§ **Your objective**: Give the whole listing again, exactly as written.
[Raw data Boundary: Start]
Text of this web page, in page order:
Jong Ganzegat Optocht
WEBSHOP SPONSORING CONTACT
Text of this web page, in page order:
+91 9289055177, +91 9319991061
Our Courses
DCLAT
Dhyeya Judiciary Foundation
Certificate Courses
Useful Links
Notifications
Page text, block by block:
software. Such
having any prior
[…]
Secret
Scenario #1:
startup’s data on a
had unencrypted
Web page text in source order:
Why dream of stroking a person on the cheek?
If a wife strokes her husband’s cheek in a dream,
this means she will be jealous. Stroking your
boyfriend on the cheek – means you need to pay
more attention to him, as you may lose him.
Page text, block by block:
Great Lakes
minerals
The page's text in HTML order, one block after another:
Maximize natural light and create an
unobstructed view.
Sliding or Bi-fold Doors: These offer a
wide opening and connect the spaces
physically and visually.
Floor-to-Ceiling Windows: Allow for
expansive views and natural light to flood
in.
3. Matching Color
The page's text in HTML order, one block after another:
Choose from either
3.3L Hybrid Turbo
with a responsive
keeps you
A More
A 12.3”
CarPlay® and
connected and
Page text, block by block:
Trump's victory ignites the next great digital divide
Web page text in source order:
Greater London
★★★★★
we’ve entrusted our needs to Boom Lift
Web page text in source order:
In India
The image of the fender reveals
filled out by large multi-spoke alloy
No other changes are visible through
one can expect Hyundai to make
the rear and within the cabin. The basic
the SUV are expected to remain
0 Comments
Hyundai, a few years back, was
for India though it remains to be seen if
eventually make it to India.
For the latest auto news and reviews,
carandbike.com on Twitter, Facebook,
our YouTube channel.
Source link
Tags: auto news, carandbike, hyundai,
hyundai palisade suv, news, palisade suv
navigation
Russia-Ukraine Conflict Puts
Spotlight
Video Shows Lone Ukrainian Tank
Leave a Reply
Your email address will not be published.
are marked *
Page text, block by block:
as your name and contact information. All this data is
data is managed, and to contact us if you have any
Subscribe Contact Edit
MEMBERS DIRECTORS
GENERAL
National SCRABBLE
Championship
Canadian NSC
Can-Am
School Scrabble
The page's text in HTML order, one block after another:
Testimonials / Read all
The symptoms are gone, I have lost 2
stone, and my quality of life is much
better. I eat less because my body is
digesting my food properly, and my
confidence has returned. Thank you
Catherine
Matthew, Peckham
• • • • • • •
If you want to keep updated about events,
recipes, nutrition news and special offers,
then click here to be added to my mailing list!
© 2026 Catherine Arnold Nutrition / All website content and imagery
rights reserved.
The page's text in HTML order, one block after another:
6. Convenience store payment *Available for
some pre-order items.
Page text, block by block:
[Raw data Boundary: End]
§ **Task result**:
Text of this web page, in page order:
Jong Ganzegat Optocht
WEBSHOP SPONSORING CONTACT
Text of this web page, in page order:
+91 9289055177, +91 9319991061
Our Courses
DCLAT
Dhyeya Judiciary Foundation
Certificate Courses
Useful Links
Notifications
Page text, block by block:
software. Such
having any prior
[…]
Secret
Scenario #1:
startup’s data on a
had unencrypted
Web page text in source order:
Why dream of stroking a person on the cheek?
If a wife strokes her husband’s cheek in a dream,
this means she will be jealous. Stroking your
boyfriend on the cheek – means you need to pay
more attention to him, as you may lose him.
Page text, block by block:
Great Lakes
minerals
The page's text in HTML order, one block after another:
Maximize natural light and create an
unobstructed view.
Sliding or Bi-fold Doors: These offer a
wide opening and connect the spaces
physically and visually.
Floor-to-Ceiling Windows: Allow for
expansive views and natural light to flood
in.
3. Matching Color
The page's text in HTML order, one block after another:
Choose from either
3.3L Hybrid Turbo
with a responsive
keeps you
A More
A 12.3”
CarPlay® and
connected and
Page text, block by block:
Trump's victory ignites the next great digital divide
Web page text in source order:
Greater London
★★★★★
we’ve entrusted our needs to Boom Lift
Web page text in source order:
In India
The image of the fender reveals
filled out by large multi-spoke alloy
No other changes are visible through
one can expect Hyundai to make
the rear and within the cabin. The basic
the SUV are expected to remain
0 Comments
Hyundai, a few years back, was
for India though it remains to be seen if
eventually make it to India.
For the latest auto news and reviews,
carandbike.com on Twitter, Facebook,
our YouTube channel.
Source link
Tags: auto news, carandbike, hyundai,
hyundai palisade suv, news, palisade suv
navigation
Russia-Ukraine Conflict Puts
Spotlight
Video Shows Lone Ukrainian Tank
Leave a Reply
Your email address will not be published.
are marked *
Page text, block by block:
as your name and contact information. All this data is
data is managed, and to contact us if you have any
Subscribe Contact Edit
MEMBERS DIRECTORS
GENERAL
National SCRABBLE
Championship
Canadian NSC
Can-Am
School Scrabble
The page's text in HTML order, one block after another:
Testimonials / Read all
The symptoms are gone, I have lost 2
stone, and my quality of life is much
better. I eat less because my body is
digesting my food properly, and my
confidence has returned. Thank you
Catherine
Matthew, Peckham
• • • • • • •
If you want to keep updated about events,
recipes, nutrition news and special offers,
then click here to be added to my mailing list!
© 2026 Catherine Arnold Nutrition / All website content and imagery
rights reserved.
The page's text in HTML order, one block after another:
6. Convenience store payment *Available for
some pre-order items.
Page text, block by block:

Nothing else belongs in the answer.